BURNERS FOR LIQUID AND SOLID FUELS:

❖ The efficient utilization of pulverised coal depends on a large extent upon the ability of

the burners to produce uniform mixing of coal and air and turbulence within the furnace.

❖ The air which carries the pulverised fuel in the furnace through the burner is primary air

and remaining secondary air required for complete combustion is admitted separately

around the burner or elsewhere in the furnace.

❖ The pulverised coal burners should satisfy the following requirements

o It should mix the coal and primary air thoroughly and project the same in the

furnace properly with secondary air which is generally added around the burner.

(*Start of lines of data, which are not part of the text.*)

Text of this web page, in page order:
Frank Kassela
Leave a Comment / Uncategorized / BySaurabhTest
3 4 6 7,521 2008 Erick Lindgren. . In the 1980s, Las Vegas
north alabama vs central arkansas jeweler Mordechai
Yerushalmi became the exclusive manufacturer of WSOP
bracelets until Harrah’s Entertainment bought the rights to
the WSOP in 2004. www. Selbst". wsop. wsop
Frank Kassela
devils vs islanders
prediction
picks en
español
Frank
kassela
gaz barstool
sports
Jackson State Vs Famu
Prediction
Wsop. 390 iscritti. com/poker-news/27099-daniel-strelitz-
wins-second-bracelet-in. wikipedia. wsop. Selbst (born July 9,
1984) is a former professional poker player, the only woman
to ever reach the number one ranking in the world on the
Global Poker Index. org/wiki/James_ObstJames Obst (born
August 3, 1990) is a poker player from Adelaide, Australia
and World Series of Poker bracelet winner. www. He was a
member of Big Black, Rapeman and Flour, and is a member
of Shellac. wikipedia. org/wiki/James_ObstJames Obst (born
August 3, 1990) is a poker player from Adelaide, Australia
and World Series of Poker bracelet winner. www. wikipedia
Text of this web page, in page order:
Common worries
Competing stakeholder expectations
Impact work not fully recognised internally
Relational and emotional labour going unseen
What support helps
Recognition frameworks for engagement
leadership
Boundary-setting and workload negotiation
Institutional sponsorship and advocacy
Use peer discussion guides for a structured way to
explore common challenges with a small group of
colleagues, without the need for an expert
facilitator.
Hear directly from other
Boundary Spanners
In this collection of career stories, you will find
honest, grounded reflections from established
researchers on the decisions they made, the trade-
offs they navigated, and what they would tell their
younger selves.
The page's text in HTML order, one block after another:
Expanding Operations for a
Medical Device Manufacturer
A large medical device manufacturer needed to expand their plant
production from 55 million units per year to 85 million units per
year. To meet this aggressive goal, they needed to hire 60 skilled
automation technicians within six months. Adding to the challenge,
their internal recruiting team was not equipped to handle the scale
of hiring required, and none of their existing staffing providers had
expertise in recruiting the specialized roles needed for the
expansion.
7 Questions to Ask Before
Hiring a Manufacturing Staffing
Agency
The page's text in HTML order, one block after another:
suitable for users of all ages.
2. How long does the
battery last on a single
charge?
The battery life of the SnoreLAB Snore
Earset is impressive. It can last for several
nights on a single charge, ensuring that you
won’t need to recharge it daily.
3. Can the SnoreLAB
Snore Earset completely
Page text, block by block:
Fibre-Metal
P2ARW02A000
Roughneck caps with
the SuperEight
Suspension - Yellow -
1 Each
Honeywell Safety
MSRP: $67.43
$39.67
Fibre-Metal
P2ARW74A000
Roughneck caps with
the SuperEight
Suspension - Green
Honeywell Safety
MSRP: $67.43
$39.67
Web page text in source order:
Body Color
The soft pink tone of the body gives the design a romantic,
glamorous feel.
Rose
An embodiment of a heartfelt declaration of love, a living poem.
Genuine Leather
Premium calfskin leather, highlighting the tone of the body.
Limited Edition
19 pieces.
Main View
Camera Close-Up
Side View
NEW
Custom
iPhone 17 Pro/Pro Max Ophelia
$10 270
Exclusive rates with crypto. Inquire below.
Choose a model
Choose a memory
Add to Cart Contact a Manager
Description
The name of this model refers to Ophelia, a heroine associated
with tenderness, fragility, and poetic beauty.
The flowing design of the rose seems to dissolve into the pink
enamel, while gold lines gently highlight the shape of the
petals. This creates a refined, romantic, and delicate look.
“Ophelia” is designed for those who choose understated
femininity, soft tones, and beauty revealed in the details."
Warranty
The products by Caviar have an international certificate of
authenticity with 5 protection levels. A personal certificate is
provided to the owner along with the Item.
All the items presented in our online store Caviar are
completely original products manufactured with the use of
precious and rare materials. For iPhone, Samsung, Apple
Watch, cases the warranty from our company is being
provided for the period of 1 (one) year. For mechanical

o It should create proper turbulence and maintain stable combustion of coal and air

throughout the operating range of the plant

o It should control the flame shape and its travel in the furnace. This is generally

done by the secondary vanes and other control adjustments provided in the

burner.

o The mixture of coal and air should move away from the burner at a rate equal to

flame travel to avoid the flash back with the burner.

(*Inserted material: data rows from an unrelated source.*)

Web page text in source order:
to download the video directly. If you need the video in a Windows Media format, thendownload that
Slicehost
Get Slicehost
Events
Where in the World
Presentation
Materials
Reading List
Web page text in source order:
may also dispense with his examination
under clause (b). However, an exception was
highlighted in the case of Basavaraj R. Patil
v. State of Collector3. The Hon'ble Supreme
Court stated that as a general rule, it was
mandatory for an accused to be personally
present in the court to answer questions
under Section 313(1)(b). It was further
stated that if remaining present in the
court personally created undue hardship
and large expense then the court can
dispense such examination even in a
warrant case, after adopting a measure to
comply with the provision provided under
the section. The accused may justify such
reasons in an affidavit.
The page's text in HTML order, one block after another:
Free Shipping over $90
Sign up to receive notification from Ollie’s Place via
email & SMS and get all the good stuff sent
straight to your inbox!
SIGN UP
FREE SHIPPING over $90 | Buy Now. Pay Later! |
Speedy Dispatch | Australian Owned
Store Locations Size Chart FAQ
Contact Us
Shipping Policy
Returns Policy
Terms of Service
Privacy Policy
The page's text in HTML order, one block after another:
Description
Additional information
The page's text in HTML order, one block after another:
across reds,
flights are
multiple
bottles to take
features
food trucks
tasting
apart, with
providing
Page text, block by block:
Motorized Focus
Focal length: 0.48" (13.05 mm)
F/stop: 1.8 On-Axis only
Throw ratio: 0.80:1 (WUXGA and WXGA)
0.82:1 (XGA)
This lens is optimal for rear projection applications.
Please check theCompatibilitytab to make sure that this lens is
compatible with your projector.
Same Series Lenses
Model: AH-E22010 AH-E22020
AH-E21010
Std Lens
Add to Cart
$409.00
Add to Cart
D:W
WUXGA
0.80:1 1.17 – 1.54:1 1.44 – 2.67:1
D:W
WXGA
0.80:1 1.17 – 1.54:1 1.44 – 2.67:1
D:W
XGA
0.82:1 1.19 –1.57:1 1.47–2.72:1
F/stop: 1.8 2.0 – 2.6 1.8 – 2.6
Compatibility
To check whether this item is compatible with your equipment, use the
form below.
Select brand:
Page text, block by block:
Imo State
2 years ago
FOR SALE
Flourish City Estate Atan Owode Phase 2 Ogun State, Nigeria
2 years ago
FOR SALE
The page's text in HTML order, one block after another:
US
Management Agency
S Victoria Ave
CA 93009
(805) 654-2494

o The burner should also be provided with adequate projection against

overheating, internal fires and excessive abrasive wear.

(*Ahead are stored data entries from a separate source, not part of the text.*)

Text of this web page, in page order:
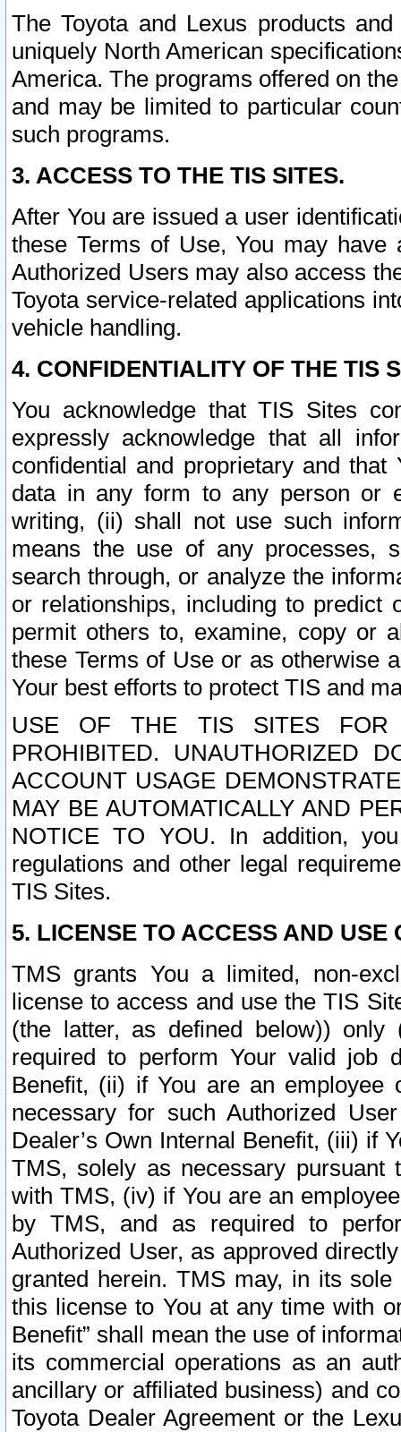
The Toyota and Lexus products
uniquely North American
America. The programs offered on
and may be limited to particular
such programs.
3. ACCESS TO THE TIS SITES.
After You are issued a user
these Terms of Use, You may
Authorized Users may also access
Toyota service-related applications
vehicle handling.
4. CONFIDENTIALITY OF THE TIS
You acknowledge that TIS Sites
expressly acknowledge that all
confidential and proprietary and
data in any form to any person or
writing, (ii) shall not use such
means the use of any processes,
search through, or analyze the
or relationships, including to
permit others to, examine, copy or
these Terms of Use or as otherwise
Your best efforts to protect TIS and
USE OF THE TIS SITES FOR
PROHIBITED. UNAUTHORIZED
ACCOUNT USAGE
MAY BE AUTOMATICALLY AND
NOTICE TO YOU. In addition,
regulations and other legal
TIS Sites.
5. LICENSE TO ACCESS AND USE
TMS grants You a limited, non-
license to access and use the TIS
(the latter, as defined below))
required to perform Your valid job
Benefit, (ii) if You are an
necessary for such Authorized
Dealer’s Own Internal Benefit, (iii) if
TMS, solely as necessary pursuant
with TMS, (iv) if You are an
by TMS, and as required to
Authorized User, as approved
granted herein. TMS may, in its
this license to You at any time with
Benefit” shall mean the use of
its commercial operations as an
ancillary or affiliated business) and
Toyota Dealer Agreement or the
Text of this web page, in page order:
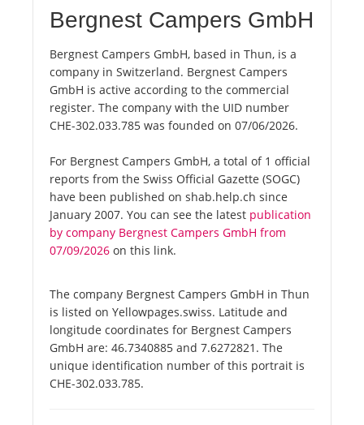
Bergnest Campers GmbH
Bergnest Campers GmbH, based in Thun, is a
company in Switzerland. Bergnest Campers
GmbH is active according to the commercial
register. The company with the UID number
CHE-302.033.785 was founded on 07/06/2026.
For Bergnest Campers GmbH, a total of 1 official
reports from the Swiss Official Gazette (SOGC)
have been published on shab.help.ch since
January 2007. You can see the latest publication
by company Bergnest Campers GmbH from
07/09/2026 on this link.
The company Bergnest Campers GmbH in Thun
is listed on Yellowpages.swiss. Latitude and
longitude coordinates for Bergnest Campers
GmbH are: 46.7340885 and 7.6272821. The
unique identification number of this portrait is
CHE-302.033.785.
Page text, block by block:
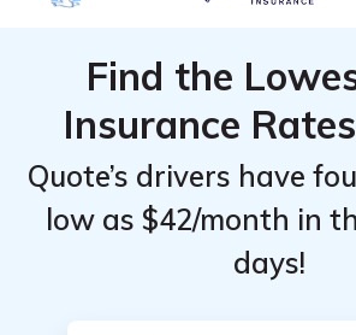
Find the
Insurance
Quote’s drivers have
low as $42/month in
days!
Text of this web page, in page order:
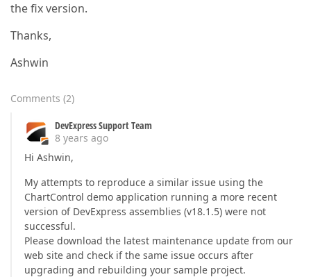
the fix version.
Thanks,
Ashwin
Comments (2)
DevExpress Support Team
8 years ago
Hi Ashwin,
My attempts to reproduce a similar issue using the
ChartControl demo application running a more recent
version of DevExpress assemblies (v18.1.5) were not
successful.
Please download the latest maintenance update from our
web site and check if the same issue occurs after
upgrading and rebuilding your sample project.
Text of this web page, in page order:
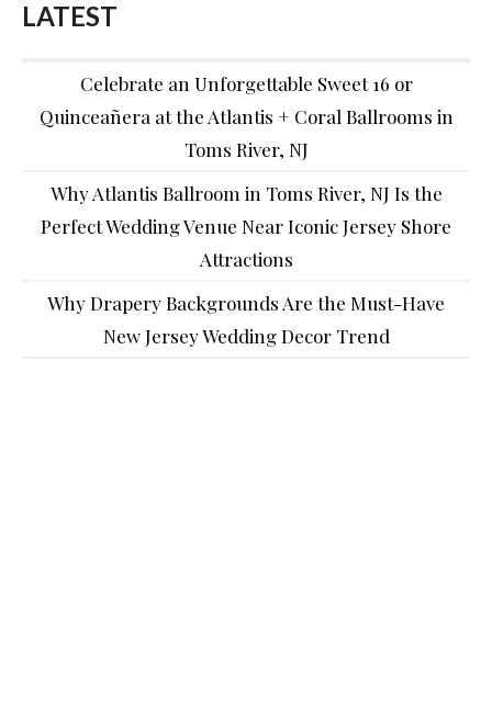
LATEST
Celebrate an Unforgettable Sweet 16 or
Quinceañera at the Atlantis + Coral Ballrooms in
Toms River, NJ
Why Atlantis Ballroom in Toms River, NJ Is the
Perfect Wedding Venue Near Iconic Jersey Shore
Attractions
Why Drapery Backgrounds Are the Must-Have
New Jersey Wedding Decor Trend
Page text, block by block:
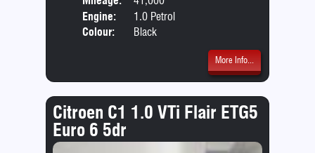
Engine:
1.0 Petrol
Colour:
Black
More Info...
Citroen C1 1.0 VTi Flair ETG5
Euro 6 5dr
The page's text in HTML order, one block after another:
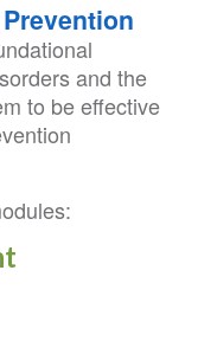
and the
to be effective
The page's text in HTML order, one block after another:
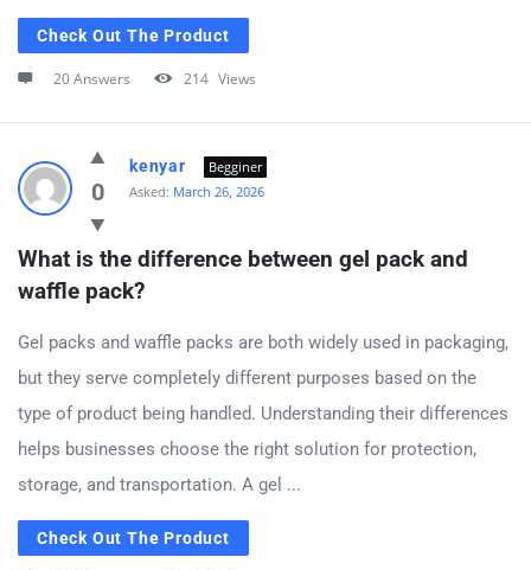
Check Out The Product
20 Answers 214 Views
0
kenyar
Begginer
Asked: March 26, 2026
What is the difference between gel pack and
waffle pack?
Gel packs and waffle packs are both widely used in packaging,
but they serve completely different purposes based on the
type of product being handled. Understanding their differences
helps businesses choose the right solution for protection,
storage, and transportation. A gel ...
Check Out The Product
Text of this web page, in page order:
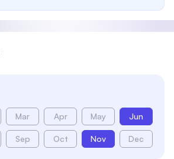
Mar Apr May Jun
Sep Oct Nov Dec
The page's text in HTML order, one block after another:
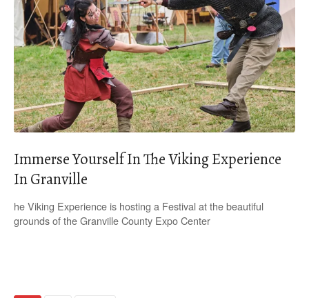
Immerse Yourself In The Viking Experience
In Granville
he Viking Experience is hosting a Festival at the beautiful
grounds of the Granville County Expo Center

❖ The factors affect the performance of the pulverised fuel burners are

o The characteristics of the fuel used

o Fitness of the powdered coal

o Volatile matter

o The geometry of the burner

o Place of mixing the fuel and air


o Proportions of primary and secondary airs

o Furnace design

o Pattern of load changes

❖ The classification of burners is made on the rapidity of burning the coal and air in the

furnace

o Long flame or U flame or Streamlined burner

o Short flame or turbulent burner

o Tangential burner

o Cyclone burner

Long flame or U flame or Streamlined burner

❖ The arrangement of primary air and coal flow and supply of secondary air is shown in

figure 1.

Figure 1. Long Flame Burner

❖ Tertiary air is supplied around the burner to form an envelope around primary air and

fuel to provide better mixing

❖ The burner discharges air and fuel mixture vertically in thin flat streams with practically

no turbulence and produces a long flame.

❖ Heated secondary air is introduced at right angles to the flame which provides necessary

mixing for better and rapid combustion.

❖ Furnaces for low volatile coal are equipped with such burners to give a long flame path

for slower burning of coal particles.

❖ The longer path provides more time to burn and it is necessary to control the velocity in

this zone (tip velocity is limited to 25m/s).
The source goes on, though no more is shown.